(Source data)
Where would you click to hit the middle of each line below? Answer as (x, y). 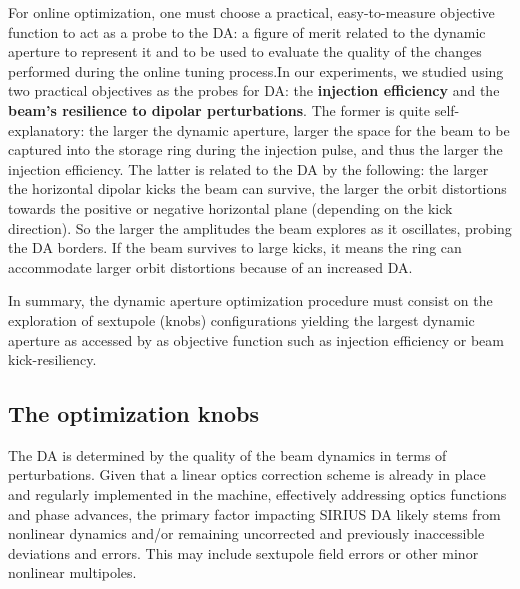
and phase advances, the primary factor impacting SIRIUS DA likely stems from (254, 513)
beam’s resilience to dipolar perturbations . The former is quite (219, 109)
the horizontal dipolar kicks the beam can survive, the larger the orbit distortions (257, 188)
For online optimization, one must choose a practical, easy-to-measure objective (251, 12)
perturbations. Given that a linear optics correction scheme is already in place (247, 474)
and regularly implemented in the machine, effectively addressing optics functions (257, 494)
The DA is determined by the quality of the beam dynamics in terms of (227, 454)
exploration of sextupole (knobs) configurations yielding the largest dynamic (241, 319)
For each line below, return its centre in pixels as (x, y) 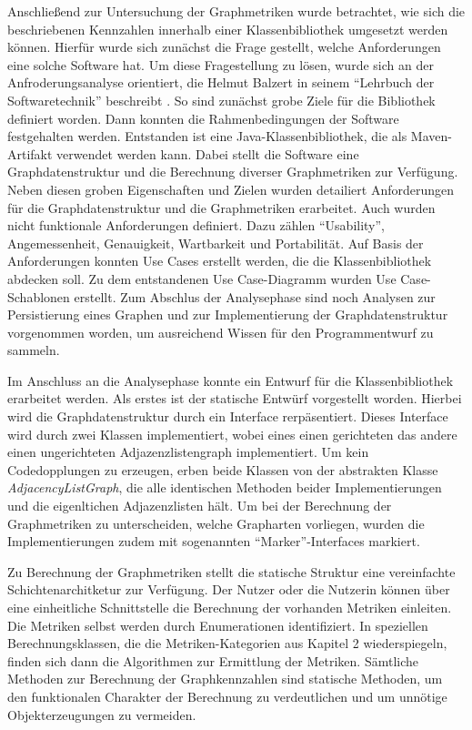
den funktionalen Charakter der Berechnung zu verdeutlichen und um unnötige (227, 696)
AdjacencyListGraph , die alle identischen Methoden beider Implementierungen (225, 487)
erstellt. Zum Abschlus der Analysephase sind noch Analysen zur (255, 296)
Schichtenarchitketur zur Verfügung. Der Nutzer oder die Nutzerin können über (229, 589)
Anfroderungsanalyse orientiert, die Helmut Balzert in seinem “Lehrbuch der (221, 82)
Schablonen (39, 296)
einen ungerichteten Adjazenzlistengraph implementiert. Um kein (188, 452)
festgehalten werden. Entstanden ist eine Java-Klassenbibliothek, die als (207, 136)
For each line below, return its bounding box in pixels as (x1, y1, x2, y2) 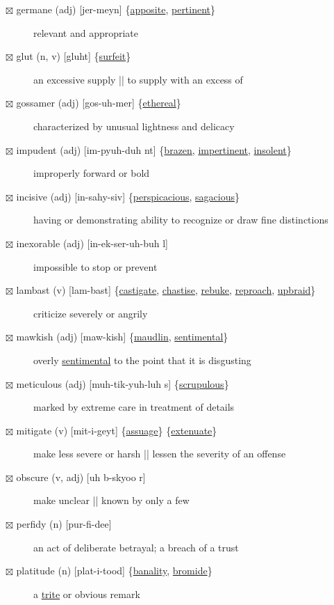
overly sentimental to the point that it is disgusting (33, 352, 251, 367)
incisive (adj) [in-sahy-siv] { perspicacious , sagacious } (16, 189, 240, 203)
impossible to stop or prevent (33, 259, 158, 274)
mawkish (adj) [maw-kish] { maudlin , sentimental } (16, 329, 228, 344)
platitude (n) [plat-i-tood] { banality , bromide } (16, 563, 212, 578)
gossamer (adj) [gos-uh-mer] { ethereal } (16, 95, 181, 110)
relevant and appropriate (33, 25, 139, 40)
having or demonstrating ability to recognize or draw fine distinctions (33, 212, 328, 227)
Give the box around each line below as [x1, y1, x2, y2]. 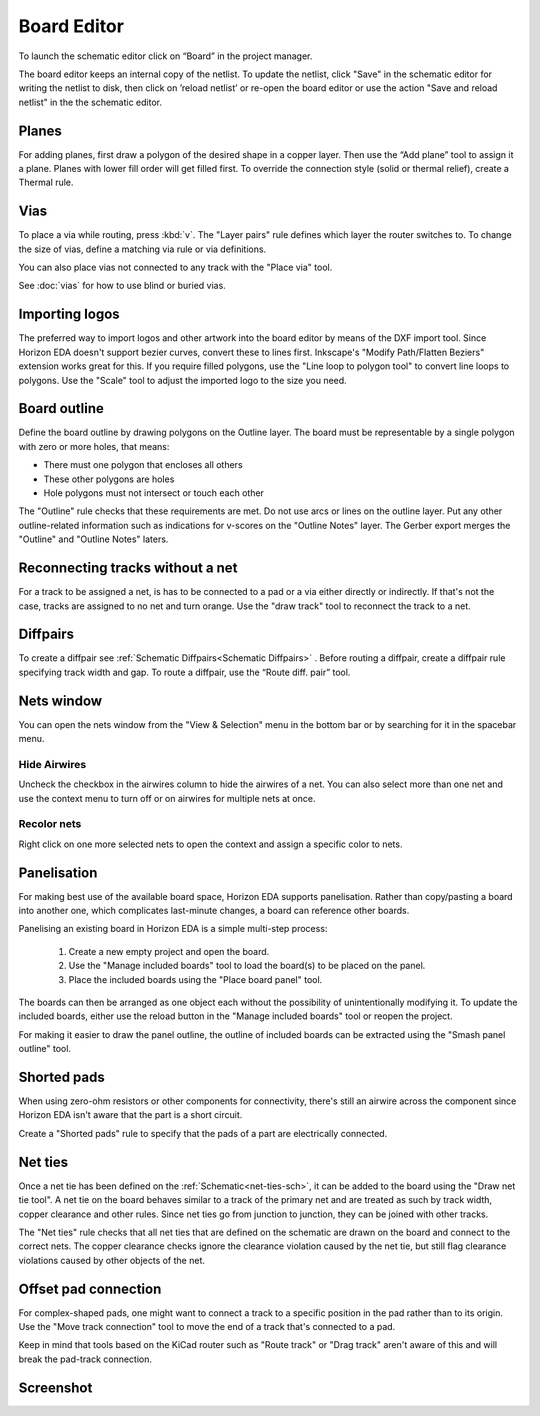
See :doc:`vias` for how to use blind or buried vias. [18, 280, 227, 292]
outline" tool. [18, 1043, 72, 1055]
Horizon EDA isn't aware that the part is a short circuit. [18, 1109, 243, 1121]
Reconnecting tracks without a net [18, 560, 238, 577]
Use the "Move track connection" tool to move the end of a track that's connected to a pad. [18, 1321, 396, 1333]
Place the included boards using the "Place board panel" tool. [68, 973, 323, 985]
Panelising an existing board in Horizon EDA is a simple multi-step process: [18, 923, 328, 935]
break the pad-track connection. [18, 1353, 153, 1365]
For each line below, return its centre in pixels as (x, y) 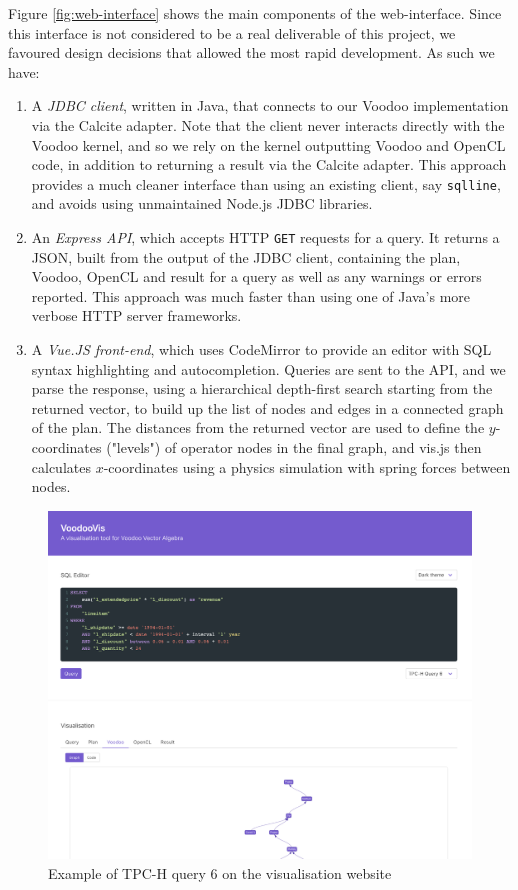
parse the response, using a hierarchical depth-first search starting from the (262, 388)
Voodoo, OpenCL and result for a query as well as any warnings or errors (256, 276)
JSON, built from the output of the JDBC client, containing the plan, (246, 256)
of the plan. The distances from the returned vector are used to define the (258, 427)
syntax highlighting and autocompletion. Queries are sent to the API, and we (268, 368)
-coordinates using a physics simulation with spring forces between (307, 466)
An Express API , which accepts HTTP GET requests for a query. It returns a (265, 237)
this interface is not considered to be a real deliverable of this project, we (232, 32)
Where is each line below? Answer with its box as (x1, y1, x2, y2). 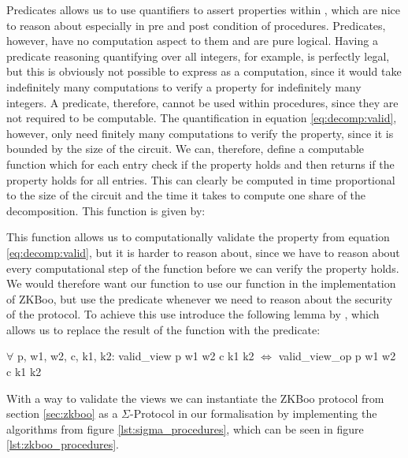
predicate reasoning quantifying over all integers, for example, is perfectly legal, (6, 47, 390, 64)
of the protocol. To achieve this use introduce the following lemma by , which (6, 306, 380, 322)
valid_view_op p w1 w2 (278, 348, 396, 364)
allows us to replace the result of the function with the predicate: (6, 321, 321, 337)
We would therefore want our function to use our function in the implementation (6, 275, 396, 292)
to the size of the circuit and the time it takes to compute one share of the (6, 187, 366, 203)
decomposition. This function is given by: (6, 202, 206, 218)
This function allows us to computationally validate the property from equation (6, 229, 390, 245)
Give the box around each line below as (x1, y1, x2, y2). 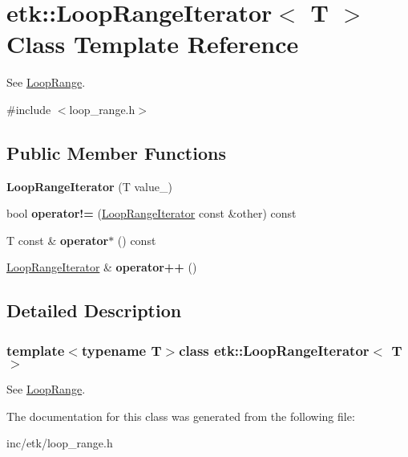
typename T (81, 340, 162, 360)
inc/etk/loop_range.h (6, 435, 113, 451)
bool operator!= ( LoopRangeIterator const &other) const (6, 205, 297, 222)
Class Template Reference (6, 27, 299, 60)
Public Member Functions (6, 140, 226, 165)
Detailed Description (6, 298, 182, 323)
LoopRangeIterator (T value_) (6, 177, 172, 194)
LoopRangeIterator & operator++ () (6, 259, 197, 275)
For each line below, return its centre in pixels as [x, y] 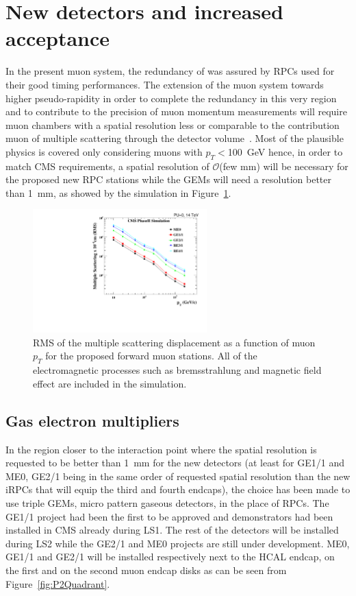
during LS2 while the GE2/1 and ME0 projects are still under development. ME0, [178, 543]
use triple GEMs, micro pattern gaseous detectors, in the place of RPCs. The [167, 502]
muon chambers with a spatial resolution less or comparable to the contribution [173, 124]
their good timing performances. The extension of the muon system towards [165, 84]
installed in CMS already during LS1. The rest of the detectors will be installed [172, 530]
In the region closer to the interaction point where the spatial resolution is [161, 449]
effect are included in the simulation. [110, 383]
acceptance [58, 38]
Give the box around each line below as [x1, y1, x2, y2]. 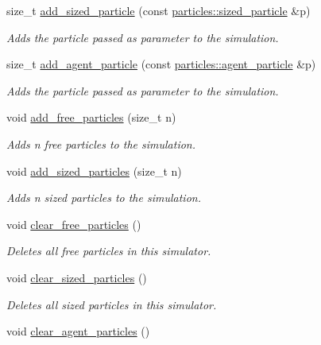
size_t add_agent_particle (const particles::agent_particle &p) [6, 56, 316, 72]
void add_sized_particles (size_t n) [6, 162, 182, 179]
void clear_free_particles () [6, 215, 141, 232]
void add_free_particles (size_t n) [6, 109, 176, 126]
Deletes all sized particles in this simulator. [6, 296, 217, 312]
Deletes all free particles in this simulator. [6, 242, 211, 259]
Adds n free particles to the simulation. [6, 135, 196, 152]
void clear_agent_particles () [6, 323, 150, 339]
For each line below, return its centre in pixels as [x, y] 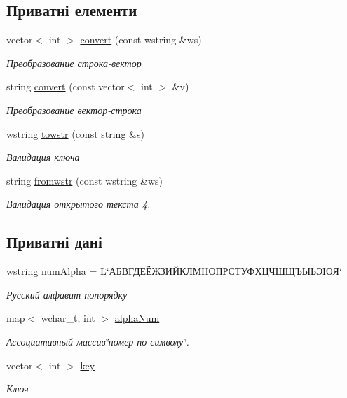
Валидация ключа [43, 157]
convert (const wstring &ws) [141, 40]
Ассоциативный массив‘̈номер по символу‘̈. [98, 341]
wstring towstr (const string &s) [75, 133]
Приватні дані [54, 242]
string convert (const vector [66, 86]
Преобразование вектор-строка [74, 109]
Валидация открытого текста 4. [79, 204]
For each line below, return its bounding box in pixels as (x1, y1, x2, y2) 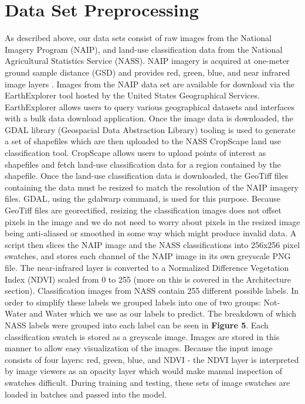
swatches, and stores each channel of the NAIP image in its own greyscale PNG (5, 250, 291, 262)
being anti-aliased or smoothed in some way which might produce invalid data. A (5, 227, 297, 239)
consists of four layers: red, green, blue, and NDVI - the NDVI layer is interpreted (5, 353, 299, 365)
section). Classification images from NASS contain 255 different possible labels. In (5, 284, 299, 297)
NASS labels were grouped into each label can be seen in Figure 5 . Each (5, 318, 269, 331)
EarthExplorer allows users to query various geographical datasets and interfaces (5, 100, 294, 113)
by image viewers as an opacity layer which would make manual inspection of (5, 365, 283, 377)
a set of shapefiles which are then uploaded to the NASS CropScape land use (5, 135, 281, 147)
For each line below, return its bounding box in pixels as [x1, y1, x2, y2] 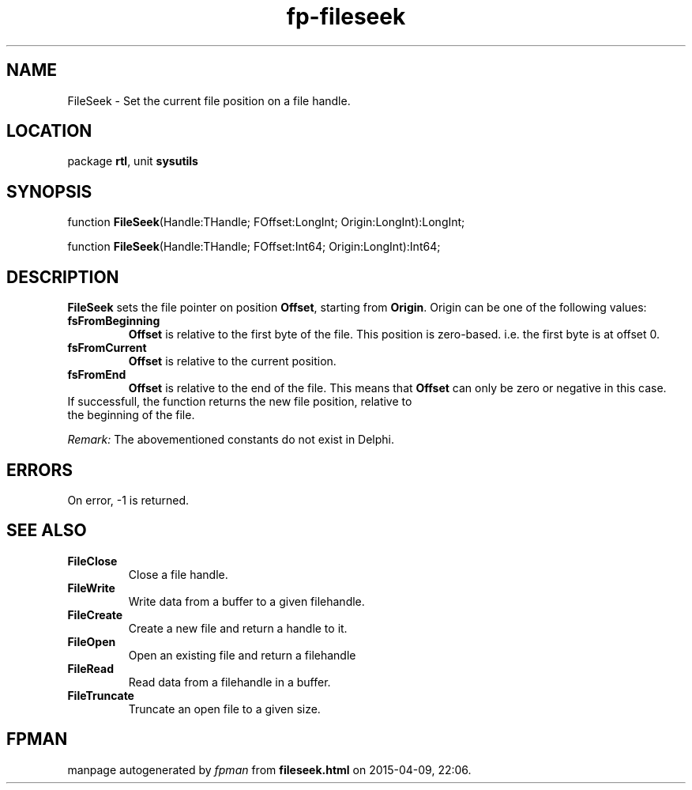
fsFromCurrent [67, 341, 147, 355]
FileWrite [67, 580, 115, 595]
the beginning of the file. [67, 408, 195, 422]
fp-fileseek [286, 3, 406, 30]
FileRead [67, 661, 114, 675]
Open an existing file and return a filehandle [128, 648, 356, 662]
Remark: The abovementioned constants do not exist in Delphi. [67, 433, 395, 447]
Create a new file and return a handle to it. [128, 621, 348, 635]
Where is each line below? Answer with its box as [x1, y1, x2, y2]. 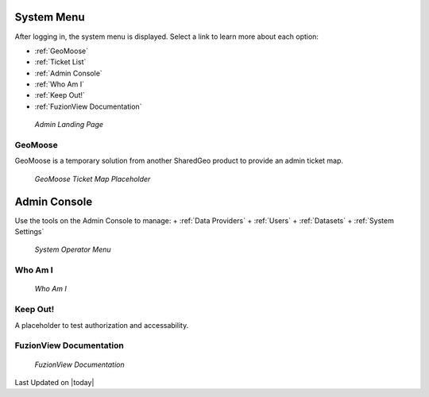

Exercise: Retype the records above line for line and exactly, omitting their pictures.

Answer to this problem:
Where would you click to hit the middle of each line below? Answer as (x, y). 
and phase advances, the primary factor impacting SIRIUS DA likely stems from (254, 513)
beam’s resilience to dipolar perturbations . The former is quite (219, 109)
the horizontal dipolar kicks the beam can survive, the larger the orbit distortions (257, 188)
For online optimization, one must choose a practical, easy-to-measure objective (251, 12)
perturbations. Given that a linear optics correction scheme is already in place (247, 474)
and regularly implemented in the machine, effectively addressing optics functions (257, 494)
The DA is determined by the quality of the beam dynamics in terms of (227, 454)
exploration of sextupole (knobs) configurations yielding the largest dynamic (241, 319)
For each line below, return its centre in pixels as (x, y) 
den funktionalen Charakter der Berechnung zu verdeutlichen und um unnötige (227, 696)
AdjacencyListGraph , die alle identischen Methoden beider Implementierungen (225, 487)
erstellt. Zum Abschlus der Analysephase sind noch Analysen zur (255, 296)
Schichtenarchitketur zur Verfügung. Der Nutzer oder die Nutzerin können über (229, 589)
Anfroderungsanalyse orientiert, die Helmut Balzert in seinem “Lehrbuch der (221, 82)
Schablonen (39, 296)
einen ungerichteten Adjazenzlistengraph implementiert. Um kein (188, 452)
festgehalten werden. Entstanden ist eine Java-Klassenbibliothek, die als (207, 136)
For each line below, return its bounding box in pixels as (x1, y1, x2, y2) 
overly sentimental to the point that it is disgusting (33, 352, 251, 367)
incisive (adj) [in-sahy-siv] { perspicacious , sagacious } (16, 189, 240, 203)
impossible to stop or prevent (33, 259, 158, 274)
mawkish (adj) [maw-kish] { maudlin , sentimental } (16, 329, 228, 344)
platitude (n) [plat-i-tood] { banality , bromide } (16, 563, 212, 578)
gossamer (adj) [gos-uh-mer] { ethereal } (16, 95, 181, 110)
relevant and appropriate (33, 25, 139, 40)
having or demonstrating ability to recognize or draw fine distinctions (33, 212, 328, 227)
Give the box around each line below as [x1, y1, x2, y2]. 
See :doc:`vias` for how to use blind or buried vias. [18, 280, 227, 292]
outline" tool. [18, 1043, 72, 1055]
Horizon EDA isn't aware that the part is a short circuit. [18, 1109, 243, 1121]
Reconnecting tracks without a net [18, 560, 238, 577]
Use the "Move track connection" tool to move the end of a track that's connected to a pad. [18, 1321, 396, 1333]
Place the included boards using the "Place board panel" tool. [68, 973, 323, 985]
Panelising an existing board in Horizon EDA is a simple multi-step process: [18, 923, 328, 935]
break the pad-track connection. [18, 1353, 153, 1365]
For each line below, return its centre in pixels as (x, y) 
parse the response, using a hierarchical depth-first search starting from the (262, 388)
Voodoo, OpenCL and result for a query as well as any warnings or errors (256, 276)
JSON, built from the output of the JDBC client, containing the plan, (246, 256)
of the plan. The distances from the returned vector are used to define the (258, 427)
syntax highlighting and autocompletion. Queries are sent to the API, and we (268, 368)
-coordinates using a physics simulation with spring forces between (307, 466)
An Express API , which accepts HTTP GET requests for a query. It returns a (265, 237)
this interface is not considered to be a real deliverable of this project, we (232, 32)
Where is each line below? Answer with its box as (x1, y1, x2, y2). 
predicate reasoning quantifying over all integers, for example, is perfectly legal, (6, 47, 390, 64)
of the protocol. To achieve this use introduce the following lemma by , which (6, 306, 380, 322)
valid_view_op p w1 w2 (278, 348, 396, 364)
allows us to replace the result of the function with the predicate: (6, 321, 321, 337)
We would therefore want our function to use our function in the implementation (6, 275, 396, 292)
to the size of the circuit and the time it takes to compute one share of the (6, 187, 366, 203)
decomposition. This function is given by: (6, 202, 206, 218)
This function allows us to computationally validate the property from equation (6, 229, 390, 245)
Give the box around each line below as (x1, y1, x2, y2). 
typename T (81, 340, 162, 360)
inc/etk/loop_range.h (6, 435, 113, 451)
bool operator!= ( LoopRangeIterator const &other) const (6, 205, 297, 222)
Class Template Reference (6, 27, 299, 60)
Public Member Functions (6, 140, 226, 165)
Detailed Description (6, 298, 182, 323)
LoopRangeIterator (T value_) (6, 177, 172, 194)
LoopRangeIterator & operator++ () (6, 259, 197, 275)
For each line below, return its centre in pixels as [x, y] 
during LS2 while the GE2/1 and ME0 projects are still under development. ME0, [178, 543]
use triple GEMs, micro pattern gaseous detectors, in the place of RPCs. The [167, 502]
muon chambers with a spatial resolution less or comparable to the contribution [173, 124]
their good timing performances. The extension of the muon system towards [165, 84]
installed in CMS already during LS1. The rest of the detectors will be installed [172, 530]
In the region closer to the interaction point where the spatial resolution is [161, 449]
effect are included in the simulation. [110, 383]
acceptance [58, 38]
Give the box around each line below as [x1, y1, x2, y2]. 
size_t add_agent_particle (const particles::agent_particle &p) [6, 56, 316, 72]
void add_sized_particles (size_t n) [6, 162, 182, 179]
void clear_free_particles () [6, 215, 141, 232]
void add_free_particles (size_t n) [6, 109, 176, 126]
Deletes all sized particles in this simulator. [6, 296, 217, 312]
Deletes all free particles in this simulator. [6, 242, 211, 259]
Adds n free particles to the simulation. [6, 135, 196, 152]
void clear_agent_particles () [6, 323, 150, 339]
For each line below, return its centre in pixels as [x, y] 
Валидация ключа [43, 157]
convert (const wstring &ws) [141, 40]
Ассоциативный массив‘̈номер по символу‘̈. [98, 341]
wstring towstr (const string &s) [75, 133]
Приватні дані [54, 242]
string convert (const vector [66, 86]
Преобразование вектор-строка [74, 109]
Валидация открытого текста 4. [79, 204]
For each line below, return its bounding box in pixels as (x1, y1, x2, y2) 
swatches, and stores each channel of the NAIP image in its own greyscale PNG (5, 250, 291, 262)
being anti-aliased or smoothed in some way which might produce invalid data. A (5, 227, 297, 239)
consists of four layers: red, green, blue, and NDVI - the NDVI layer is interpreted (5, 353, 299, 365)
section). Classification images from NASS contain 255 different possible labels. In (5, 284, 299, 297)
NASS labels were grouped into each label can be seen in Figure 5 . Each (5, 318, 269, 331)
EarthExplorer allows users to query various geographical datasets and interfaces (5, 100, 294, 113)
by image viewers as an opacity layer which would make manual inspection of (5, 365, 283, 377)
a set of shapefiles which are then uploaded to the NASS CropScape land use (5, 135, 281, 147)
For each line below, return its bounding box in pixels as [x1, y1, x2, y2] 
fsFromCurrent [67, 341, 147, 355]
FileWrite [67, 580, 115, 595]
the beginning of the file. [67, 408, 195, 422]
fp-fileseek [286, 3, 406, 30]
FileRead [67, 661, 114, 675]
Open an existing file and return a filehandle [128, 648, 356, 662]
Remark: The abovementioned constants do not exist in Delphi. [67, 433, 395, 447]
Create a new file and return a handle to it. [128, 621, 348, 635]
Where is each line below? Answer with its box as [x1, y1, x2, y2]. 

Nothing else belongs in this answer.